Chuck Norris invented programming. Why do you think it began with punch cards?

Chuck Norris never gets thread contention; threads cooperate if they want to
live.

If Norris doesn't like your site, he duck-punches your Javascript until it
works.

I attempted to kill -9 Chuck Norris and my keyboard shocked me for my
impudence.

Chuck Norris can write Haskell... in assembler.

------
maeon3
Two Programmers are walking along the sidewalk when both simultaneously spot a
hundred dollar bill on the ground between them. They begin a lively discussion
of the nature of the problem, what is right? What is moral, what is just? What
would people of various religions say? Should we split it? Does might make
right? They spend hours discussing the fascinating problem and what should be
done about it. They finally decide to settle things like the enlightened
manner appropriate for civilized beings. A game a rock paper scissors. While
performing the game, a Religious figure runs up, grabs the money, waves around
a knife and disappears back into the crowd.

------
martinced
Not programmer per se but the best one ever using _"walks into a bar"_ :

 _We don't allow faster-than-light neutrinos in here, says the bartender.

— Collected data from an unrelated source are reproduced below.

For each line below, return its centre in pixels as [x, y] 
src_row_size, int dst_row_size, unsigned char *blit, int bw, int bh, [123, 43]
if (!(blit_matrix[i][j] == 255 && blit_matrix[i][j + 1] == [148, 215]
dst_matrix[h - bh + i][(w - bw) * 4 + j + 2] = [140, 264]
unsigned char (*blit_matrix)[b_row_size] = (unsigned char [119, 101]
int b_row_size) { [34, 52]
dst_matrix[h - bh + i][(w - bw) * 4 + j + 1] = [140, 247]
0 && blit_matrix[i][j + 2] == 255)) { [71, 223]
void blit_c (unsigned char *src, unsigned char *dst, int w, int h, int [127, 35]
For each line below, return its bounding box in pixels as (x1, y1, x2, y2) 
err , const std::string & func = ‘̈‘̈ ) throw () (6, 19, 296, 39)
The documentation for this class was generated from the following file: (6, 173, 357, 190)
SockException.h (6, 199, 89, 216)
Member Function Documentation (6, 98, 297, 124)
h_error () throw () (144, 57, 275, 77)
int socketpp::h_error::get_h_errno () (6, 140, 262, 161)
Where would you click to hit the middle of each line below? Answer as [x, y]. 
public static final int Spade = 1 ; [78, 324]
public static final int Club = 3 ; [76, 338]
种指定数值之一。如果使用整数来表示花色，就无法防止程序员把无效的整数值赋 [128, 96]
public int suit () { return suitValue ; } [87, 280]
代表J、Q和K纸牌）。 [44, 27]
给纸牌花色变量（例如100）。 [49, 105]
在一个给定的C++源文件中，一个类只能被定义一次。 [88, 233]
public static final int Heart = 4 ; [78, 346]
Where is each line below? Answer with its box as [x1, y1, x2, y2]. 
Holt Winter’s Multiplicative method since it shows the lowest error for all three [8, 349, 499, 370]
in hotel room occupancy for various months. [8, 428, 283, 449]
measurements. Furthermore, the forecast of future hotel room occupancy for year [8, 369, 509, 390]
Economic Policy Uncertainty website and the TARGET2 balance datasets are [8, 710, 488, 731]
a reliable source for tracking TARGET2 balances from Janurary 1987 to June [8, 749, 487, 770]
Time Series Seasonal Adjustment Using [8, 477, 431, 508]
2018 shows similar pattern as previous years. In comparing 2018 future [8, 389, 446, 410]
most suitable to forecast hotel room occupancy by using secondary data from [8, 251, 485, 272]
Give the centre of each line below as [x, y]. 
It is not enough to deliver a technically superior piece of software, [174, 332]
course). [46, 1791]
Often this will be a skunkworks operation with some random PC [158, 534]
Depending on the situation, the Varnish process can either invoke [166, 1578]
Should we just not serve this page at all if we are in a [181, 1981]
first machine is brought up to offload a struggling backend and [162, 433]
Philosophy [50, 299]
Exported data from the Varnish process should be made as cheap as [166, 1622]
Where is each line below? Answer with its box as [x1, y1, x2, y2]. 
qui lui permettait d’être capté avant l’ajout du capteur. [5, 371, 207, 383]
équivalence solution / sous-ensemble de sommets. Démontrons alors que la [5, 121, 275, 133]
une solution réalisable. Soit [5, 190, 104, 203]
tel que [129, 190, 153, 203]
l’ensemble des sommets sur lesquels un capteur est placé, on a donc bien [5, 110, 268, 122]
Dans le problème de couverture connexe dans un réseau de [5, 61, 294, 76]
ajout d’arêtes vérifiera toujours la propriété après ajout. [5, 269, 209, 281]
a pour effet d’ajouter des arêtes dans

A neutrino walks into a bar._

------
maeon3
Working on a coding project, one programmer asks the other who wrote up these
project specifications?

Other programmer says: I can't tell you where the specs were designed, but be
careful, the paper is still hot.

------
maeon3
My program won't compile, I think I've lost one of my bits, can you help me
find it? I think I dropped it on the carpet over there, it may have rolled
under the desk.

------
maeon3
While pair programming: "There!! It compiles!"..... SHIP IT!